### Task directions
Counting only lines below that hold "order", give the total alone.

### Information shown
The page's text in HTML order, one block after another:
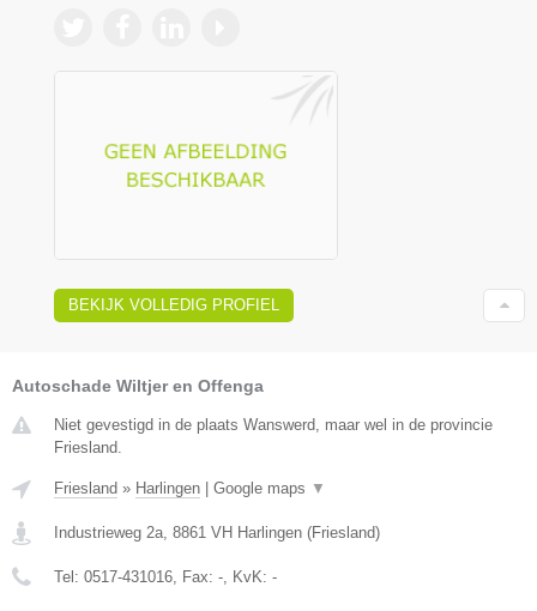
BEKIJK VOLLEDIG PROFIEL
Autoschade Wiltjer en Offenga
Niet gevestigd in de plaats Wanswerd, maar wel in de provincie
Friesland.
Friesland » Harlingen Google maps ▼
Industrieweg 2a, 8861 VH Harlingen (Friesland)
Tel: 0517-431016, Fax: -, KvK: -
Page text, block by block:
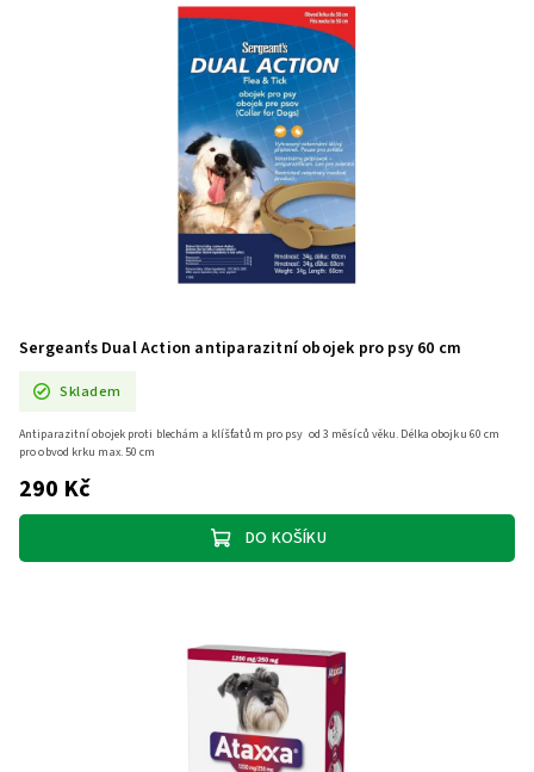
Sergeanťs Dual Action antiparazitní obojek pro psy 60 cm
Skladem
290 Kč
DO KOŠÍKU
Antiparazitní obojek proti blechám a klíšťatům pro psy od 3 měsíců věku. Délka obojku 60 cm
pro obvod krku max. 50 cm
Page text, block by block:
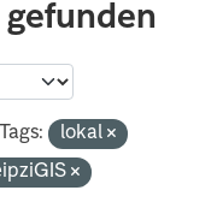
Tags:
lokal
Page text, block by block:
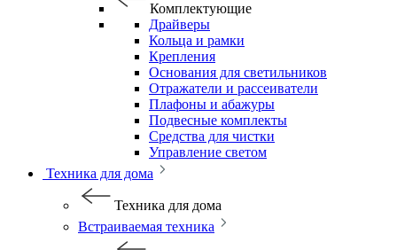
Комплектующие
Драйверы
Кольца и рамки
Крепления
Основания для светильников
Отражатели и рассеиватели
Плафоны и абажуры
Подвесные комплекты
Средства для чистки
Управление светом
Техника для дома
Техника для дома
Встраиваемая техника
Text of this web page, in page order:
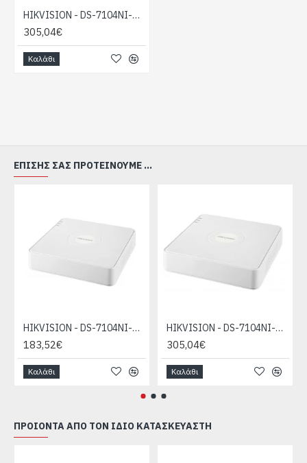
Δέχεται 1 σκληρό δίσκο έως 10TB
Συμπίεση H.265+/H.265/H.264+/H.264
Audio in/out : 1/1 RCA
HIKVISION - DS-7104NI-Q1/4P(D)
305,04€
Καλάθι
ΕΠΊΣΗΣ ΣΑΣ ΠΡΟΤΕΊΝΟΥΜΕ ...
HIKVISION - DS-7104NI-Q1(D)
183,52€
Καλάθι
HIKVISION - DS-7104NI-Q1/4P(D)
305,04€
Καλάθι
ΠΡΟΙΌΝΤΑ ΑΠΌ ΤΟΝ ΊΔΙΟ ΚΑΤΑΣΚΕΥΑΣΤΉ
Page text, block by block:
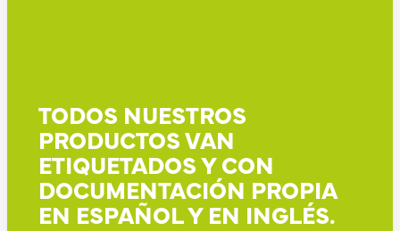
TODOS NUESTROS
PRODUCTOS VAN
ETIQUETADOS Y CON
DOCUMENTACIÓN PROPIA
EN ESPAÑOL Y EN INGLÉS.
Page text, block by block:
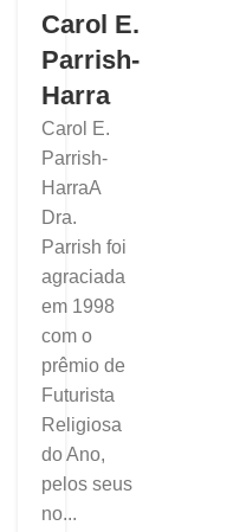
Carol E.
Parrish-
Harra
Carol E.
Parrish-
HarraA
Dra.
Parrish foi
agraciada
em 1998
com o
prêmio de
Futurista
Religiosa
do Ano,
pelos seus
no...

### Solution to this problem
2